* **What is required**
In the data below, how many lines include the word "colore"? Give only the number.

* **Saved data entries**

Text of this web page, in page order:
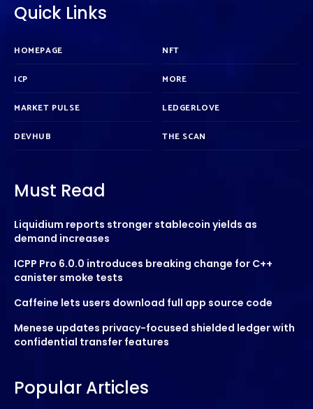
Quick Links
HOMEPAGE
ICP
MARKET PULSE
DEVHUB
NFT
MORE
LEDGERLOVE
THE SCAN
Must Read
Liquidium reports stronger stablecoin yields as
demand increases
ICPP Pro 6.0.0 introduces breaking change for C++
canister smoke tests
Caffeine lets users download full app source code
Menese updates privacy-focused shielded ledger with
confidential transfer features
Popular Articles
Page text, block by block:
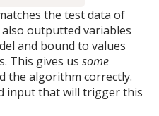
the test data of
outputted variables
and bound to values
This gives ussome
the algorithm correctly.
input that will trigger this
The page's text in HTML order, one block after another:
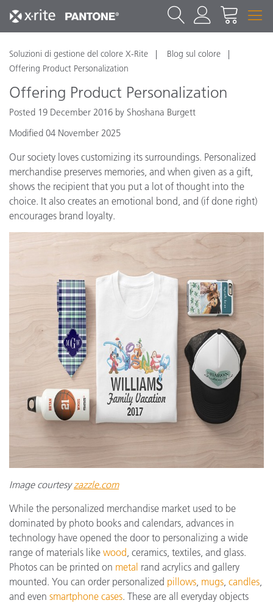
Soluzioni di gestione del colore X-Rite
Blog sul colore
Offering Product Personalization
Offering Product Personalization
Posted 19 December 2016 by Shoshana Burgett
Modified 04 November 2025
Our society loves customizing its surroundings. Personalized
merchandise preserves memories, and when given as a gift,
shows the recipient that you put a lot of thought into the
choice. It also creates an emotional bond, and (if done right)
encourages brand loyalty.
Image courtesyzazzle.com
While the personalized merchandise market used to be
dominated by photo books and calendars, advances in
technology have opened the door to personalizing a wide
range of materials like wood, ceramics, textiles, and glass.
Photos can be printed on metal rand acrylics and gallery
mounted. You can order personalized pillows, mugs, candles,
and even smartphone cases. These are all everyday objects
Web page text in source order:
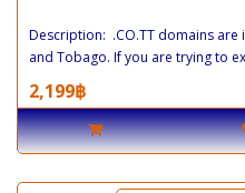
Description: .CO.TT domains
and Tobago. If you are trying to
2,199฿
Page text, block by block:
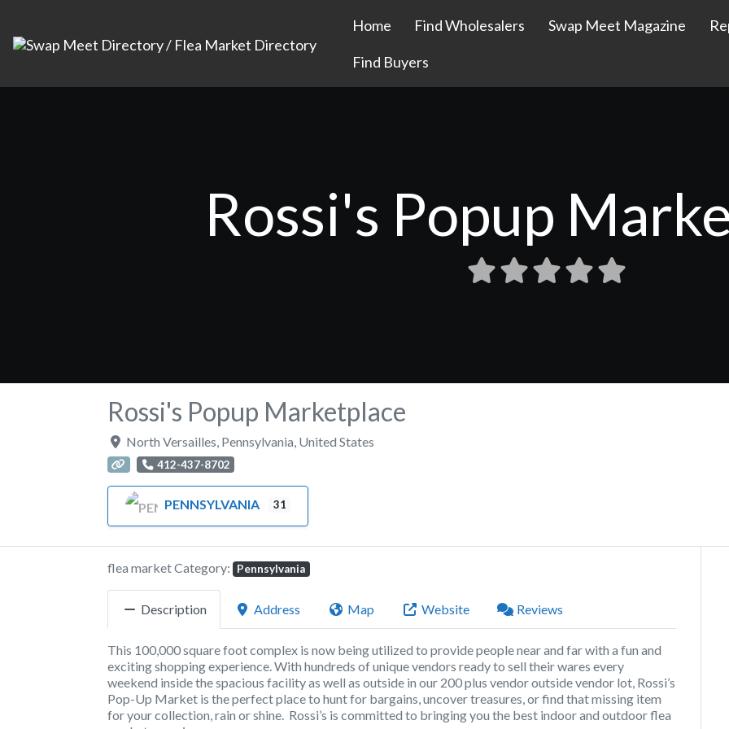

* **Reply**
2